Since there is no computable procedure to find x such that C(x)>=n/4, there can't be decidable procedure to determine whether C(x|y) > C(y|x).

But does this question relate to causality. Pick a random x from strings of length n and y at random from strings of length n/3. We have C(x|y) >  C(y|x) even though there is no causality.

Instead you could look at the information of y in x, how many bit of x does y help describe, defined by I(y|x) = C(x)-C(x|y). This measure correlation since I(y|x)=0 iff x and y are independent but symmetry of information gives I(y|x)=I(x|y) so no hope for causation.

In short, Kolmogorov complexity won't give you much on causation--you can't avoid the controlled experiments.

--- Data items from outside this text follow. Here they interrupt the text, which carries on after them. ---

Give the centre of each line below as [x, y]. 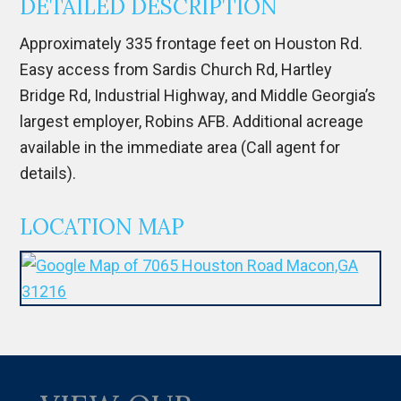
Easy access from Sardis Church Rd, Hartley [176, 69]
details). [48, 173]
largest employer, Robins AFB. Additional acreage [192, 121]
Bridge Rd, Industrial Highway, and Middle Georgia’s [198, 95]
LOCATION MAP [102, 227]
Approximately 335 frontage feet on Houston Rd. [192, 43]
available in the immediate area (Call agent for [180, 147]
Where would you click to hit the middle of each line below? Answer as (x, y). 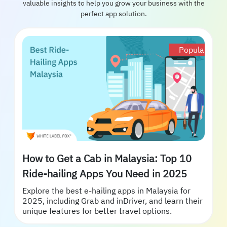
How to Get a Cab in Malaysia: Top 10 (107, 158)
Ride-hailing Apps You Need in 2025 (175, 173)
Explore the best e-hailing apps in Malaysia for (106, 190)
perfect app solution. (113, 14)
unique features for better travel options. (97, 211)
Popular (193, 50)
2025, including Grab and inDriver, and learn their (112, 200)
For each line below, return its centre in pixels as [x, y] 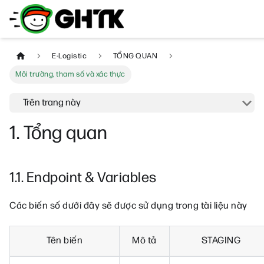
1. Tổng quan [58, 134]
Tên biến [65, 241]
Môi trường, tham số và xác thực [70, 75]
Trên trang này [52, 103]
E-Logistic [70, 56]
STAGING [221, 241]
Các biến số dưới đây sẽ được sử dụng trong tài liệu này [128, 206]
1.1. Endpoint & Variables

For your last question, there is a notion of Kolmogorov complexity that roughly corresponds to circuit size, KT(x|y) defined as the sum of the program size and running time minimized over all programs p that take y as an input and output x. I'm guessing it's hard to determine if KT(x|y) < KT(y|x) and you could probably show it under some assumption like secure psuedorandom generators. Also symmetry of information isn't believed to hold for KT complexity so maybe there is something there. Interesting questions.



  2. The paper "Information-geometric approach to inferring causal direction" ( contains a nice formalization of this idea.

  3. I think that you've (slightly) misunderstood the question. In my interpretation our input is S={(x1,y1),..,(xt,yt)}, where all the xi's and yi's are distinct, and we want a (shortest) program P for which P(xi)=yi for every i, and a (shortest) program Q for which Q(yi)=xi for every i. The question is whether P or Q is shorter. Of course, your argument shows that this is undecidable already for t=1.

  4. Assumptions are key to causal inference. Under certain assumptions, one can decide the causal direction using Kolmogorov complexity. In the two variable case, instead of the Kolmogorov complexity of a random variable (exchangeably a string), Peters & Schölkopf, 2010 postulate that Kolmogorov complexity of distributions of those variables may have an answer. The paper titled "Causal inference using algorithmic Markov condition" by Peters & Schölkopf takes an interesting outlook on the problem of causal inference using Kolmogorov complexity.

  5. Kolmogorov complexity is slightly asymmetric (caused by the incomputability of Kolmogorov complexity). If there are several rounds of information exchange, this asymmetry can accumulate and become linear in the number of rounds.

    Imagine 2 devices run a computation. At regular time intervals each device sends a bit to the other. We are given a list of communicated pairs of bits: (x1, y1), (x2, y2), ... We are asked to determine whether xi is a reply to yi or vice versa, thus the bits are either communicated in the order x1 -> y1 -> x2 -> y2 -> ... or y1 -> x1 -> y2 -x2 -> ... In this case the sum of online Kolmogorov complexities corresponding to the machines can differ by almost a factor 2, while the complexities grow linearly. See:

  6. still it can happen that a noisy signal has much higher complexity wrt no-noise propotype than vice versa...